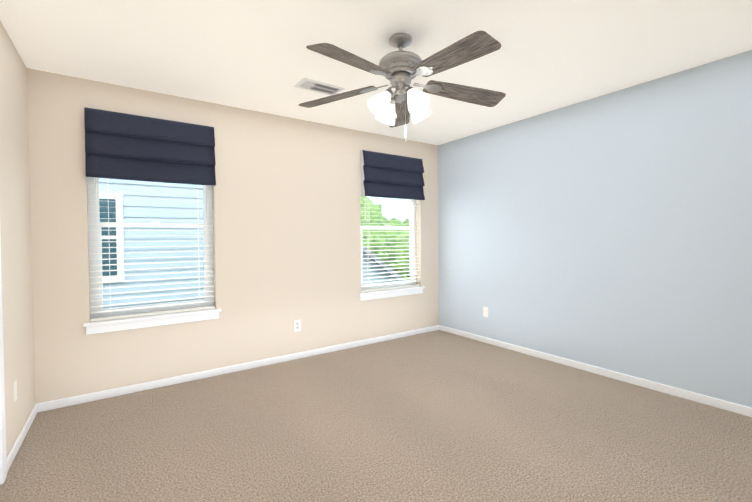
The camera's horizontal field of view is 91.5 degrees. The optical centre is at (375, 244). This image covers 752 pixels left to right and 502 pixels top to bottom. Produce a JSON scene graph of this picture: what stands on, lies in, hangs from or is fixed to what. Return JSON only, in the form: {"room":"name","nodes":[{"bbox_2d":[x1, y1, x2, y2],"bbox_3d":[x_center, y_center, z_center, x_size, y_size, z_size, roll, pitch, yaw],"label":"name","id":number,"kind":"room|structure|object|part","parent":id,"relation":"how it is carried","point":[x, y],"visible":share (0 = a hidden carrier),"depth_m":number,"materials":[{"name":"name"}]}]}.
{"room":"empty bedroom","nodes":[
{"label":"empty bedroom","id":0,"kind":"room"},
{"bbox_2d":[0,21,34,457],"bbox_3d":[-1.366,-0.005,0.897,0.160,2.440,4.017,-1,1,-35],"label":"wall","id":1,"kind":"structure","parent":0,"point":[16,272],"depth_m":2.22,"materials":[{"name":"beige paint"}]},
{"bbox_2d":[0,236,6,484],"bbox_3d":[-1.659,0.130,1.482,0.018,2.155,0.970,-1,1,-35],"label":"door frame","id":2,"kind":"structure","parent":1,"relation":"attached to","point":[3,468],"depth_m":1.86,"materials":[{"name":"white paint"}]},
{"bbox_2d":[14,379,16,401],"bbox_3d":[-2.118,0.855,2.148,0.008,0.117,0.072,-1,1,-35],"label":"outlet","id":3,"kind":"object","parent":1,"relation":"attached to","point":[15,390],"visible":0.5,"depth_m":2.15,"materials":[{"name":"white plastic"}]},
{"bbox_2d":[6,404,36,472],"bbox_3d":[-2.171,1.168,2.252,0.013,0.064,0.864,-1,1,-35],"label":"baseboard","id":4,"kind":"structure","parent":1,"relation":"attached to","point":[12,454],"depth_m":2.19,"materials":[{"name":"white paint"}]},
{"bbox_2d":[27,68,438,403],"bbox_3d":[-0.853,-0.059,3.790,4.293,2.440,0.160,-1,1,-35],"label":"wall","id":5,"kind":"structure","parent":0,"point":[286,222],"depth_m":3.40,"materials":[{"name":"beige paint"}]},
{"bbox_2d":[84,107,215,185],"bbox_3d":[-1.791,-0.768,2.977,0.897,0.523,0.096,-1,1,-35],"label":"window shade","id":6,"kind":"object","parent":5,"relation":"attached to","point":[122,146],"visible":1,"depth_m":2.93,"materials":[{"name":"blue fabric"}]},
{"bbox_2d":[87,177,213,319],"bbox_3d":[-1.879,-0.167,3.122,0.900,1.500,0.070,-1,1,-35],"label":"window","id":7,"kind":"structure","parent":5,"relation":"in","point":[94,232],"depth_m":3.07,"materials":[{"name":"white plastic"}]},
{"bbox_2d":[88,177,214,321],"bbox_3d":[-1.831,-0.168,3.053,0.892,1.494,0.078,-1,1,-35],"label":"window blinds","id":8,"kind":"object","parent":7,"relation":"attached to","point":[110,317],"visible":0.69,"depth_m":3.03,"materials":[{"name":"white plastic"}]},
{"bbox_2d":[86,312,218,334],"bbox_3d":[-1.801,0.639,3.034,0.944,0.062,0.016,-1,1,-35],"label":"apron","id":9,"kind":"object","parent":5,"relation":"attached to","point":[142,324],"visible":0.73,"depth_m":2.99,"materials":[{"name":"white paint"}]},
{"bbox_2d":[83,308,221,326],"bbox_3d":[-1.821,0.596,3.062,0.976,0.025,0.122,-1,1,-35],"label":"window sill","id":10,"kind":"structure","parent":5,"relation":"attached to","point":[139,318],"depth_m":2.99,"materials":[{"name":"white paint"}]},
{"bbox_2d":[37,325,438,412],"bbox_3d":[-0.792,1.130,3.738,3.973,0.064,0.013,-1,1,-35],"label":"baseboard","id":11,"kind":"structure","parent":5,"relation":"attached to","point":[76,400],"depth_m":3.25,"materials":[{"name":"white paint"}]},
{"bbox_2d":[294,319,300,331],"bbox_3d":[-0.801,0.822,3.732,0.072,0.117,0.008,-1,1,-35],"label":"outlet","id":12,"kind":"object","parent":5,"relation":"attached to","point":[297,325],"visible":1,"depth_m":3.73,"materials":[{"name":"white plastic"}]},
{"bbox_2d":[360,196,415,289],"bbox_3d":[0.131,-0.210,4.510,0.900,1.500,0.070,-1,1,-35],"label":"window","id":13,"kind":"structure","parent":5,"relation":"in","point":[407,228],"depth_m":4.59,"materials":[{"name":"white plastic"}]},
{"bbox_2d":[360,195,419,291],"bbox_3d":[0.179,-0.210,4.441,0.892,1.494,0.078,-1,1,-35],"label":"window blinds","id":14,"kind":"object","parent":13,"relation":"attached to","point":[368,258],"visible":0.69,"depth_m":4.43,"materials":[{"name":"white plastic"}]},
{"bbox_2d":[360,289,422,300],"bbox_3d":[0.209,0.597,4.423,0.944,0.062,0.016,-1,1,-35],"label":"apron","id":15,"kind":"object","parent":5,"relation":"attached to","point":[388,295],"visible":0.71,"depth_m":4.39,"materials":[{"name":"white paint"}]},
{"bbox_2d":[359,286,424,295],"bbox_3d":[0.189,0.553,4.451,0.976,0.025,0.122,-1,1,-35],"label":"window sill","id":16,"kind":"structure","parent":5,"relation":"attached to","point":[388,291],"depth_m":4.37,"materials":[{"name":"white paint"}]},
{"bbox_2d":[360,150,424,200],"bbox_3d":[0.219,-0.811,4.365,0.897,0.523,0.096,-1,1,-35],"label":"window shade","id":17,"kind":"object","parent":5,"relation":"attached to","point":[384,175],"visible":1,"depth_m":4.31,"materials":[{"name":"blue fabric"}]},
{"bbox_2d":[0,330,751,501],"bbox_3d":[0.301,1.238,2.158,4.293,0.120,4.177,-1,1,-35],"label":"floor","id":18,"kind":"structure","parent":0,"point":[438,416],"depth_m":2.23,"materials":[{"name":"carpet"}]},
{"bbox_2d":[0,0,751,144],"bbox_3d":[0.277,-1.322,2.116,4.293,0.120,4.177,-1,1,-35],"label":"ceiling","id":19,"kind":"structure","parent":0,"point":[259,56],"depth_m":2.33,"materials":[{"name":"white paint"}]},
{"bbox_2d":[294,78,344,95],"bbox_3d":[-0.453,-1.265,2.947,0.355,0.007,0.188,-1,1,-35],"label":"ceiling vent","id":20,"kind":"object","parent":19,"relation":"in","point":[316,86],"visible":0.98,"depth_m":2.94,"materials":[{"name":"white metal"}]},
{"bbox_2d":[298,30,505,141],"bbox_3d":[0.174,-0.945,2.208,1.357,0.635,1.305,-1,1,-35],"label":"fan","id":21,"kind":"object","parent":19,"relation":"hanging from","point":[400,69],"visible":1,"depth_m":2.17,"materials":[{"name":"wood"}]},
{"bbox_3d":[-0.250,-0.967,2.401,0.537,0.006,0.164,-6,11,21],"label":"blade","id":22,"kind":"part","parent":21,"relation":"part of","materials":[{"name":"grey wood"}]},
{"label":"blade","id":23,"kind":"part","parent":21,"relation":"part of","materials":[{"name":"wood"}]},
{"bbox_3d":[0.173,-0.976,2.677,0.164,0.006,0.537,-13,-5,2],"label":"blade","id":24,"kind":"part","parent":21,"relation":"part of","materials":[{"name":"grey wood"}]},
{"bbox_3d":[0.387,-0.965,1.888,0.164,0.006,0.537,13,-2,-34],"label":"blade","id":25,"kind":"part","parent":21,"relation":"part of","materials":[{"name":"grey wood"}]},
{"bbox_3d":[0.567,-0.974,2.360,0.537,0.006,0.164,4,-12,-15],"label":"blade","id":26,"kind":"part","parent":21,"relation":"part of","materials":[{"name":"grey wood"}]},
{"bbox_2d":[438,50,751,407],"bbox_3d":[2.035,-0.078,3.245,0.160,2.440,4.017,-1,1,-35],"label":"wall","id":27,"kind":"structure","parent":0,"point":[611,231],"depth_m":3.08,"materials":[{"name":"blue paint"}]},
{"bbox_2d":[483,307,487,316],"bbox_3d":[1.270,0.776,4.243,0.008,0.117,0.072,-1,1,-35],"label":"outlet","id":28,"kind":"object","parent":27,"relation":"attached to","point":[485,311],"visible":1,"depth_m":4.24,"materials":[{"name":"white plastic"}]},
{"bbox_2d":[439,325,751,416],"bbox_3d":[1.933,1.111,3.276,0.013,0.064,3.844,-1,1,-35],"label":"baseboard","id":29,"kind":"structure","parent":27,"relation":"attached to","point":[710,401],"depth_m":3.08,"materials":[{"name":"white paint"}]},
{"label":"outside","id":30,"kind":"structure","parent":0,"visible":0},
{"bbox_3d":[-5.937,4.100,16.583,38.000,0.200,26.003,-1,1,-35],"label":"ground","id":31,"kind":"structure","parent":30,"visible":0},
{"bbox_2d":[99,178,203,308],"bbox_3d":[-5.596,0.468,6.228,8.920,7.400,3.045,-1,1,-35],"label":"siding","id":32,"kind":"object","parent":31,"relation":"on","point":[158,212],"depth_m":5.83,"materials":[{"name":"blue"}]},
{"bbox_2d":[360,196,387,222],"bbox_3d":[-1.473,0.534,18.217,6.619,6.787,6.450,-1,1,-35],"label":"tree","id":33,"kind":"object","parent":31,"relation":"on","point":[380,217],"depth_m":18.33,"materials":[{"name":"green plant"}]},
{"bbox_2d":[362,245,403,283],"bbox_3d":[-0.059,1.749,13.107,4.000,4.500,9.000,-1,1,-1],"label":"roof","id":34,"kind":"structure","parent":31,"relation":"on","point":[376,267],"depth_m":8.84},
{"bbox_2d":[361,218,409,278],"bbox_3d":[-0.452,1.415,14.965,5.016,5.115,3.470,-1,1,-35],"label":"tree","id":35,"kind":"object","parent":31,"relation":"on","point":[381,237],"depth_m":14.24,"materials":[{"name":"green plant"}]},
{"bbox_2d":[402,219,409,230],"bbox_3d":[1.405,1.167,20.263,5.865,5.399,5.924,-1,1,-35],"label":"tree","id":36,"kind":"object","parent":31,"relation":"on","point":[405,223],"depth_m":20.71,"materials":[{"name":"green plant"}]}
]}
····················
What you will do
Scan the data for lines containing "empty" and copy all of them.

Solution
{"room":"empty bedroom","nodes":[
{"label":"empty bedroom","id":0,"kind":"room"},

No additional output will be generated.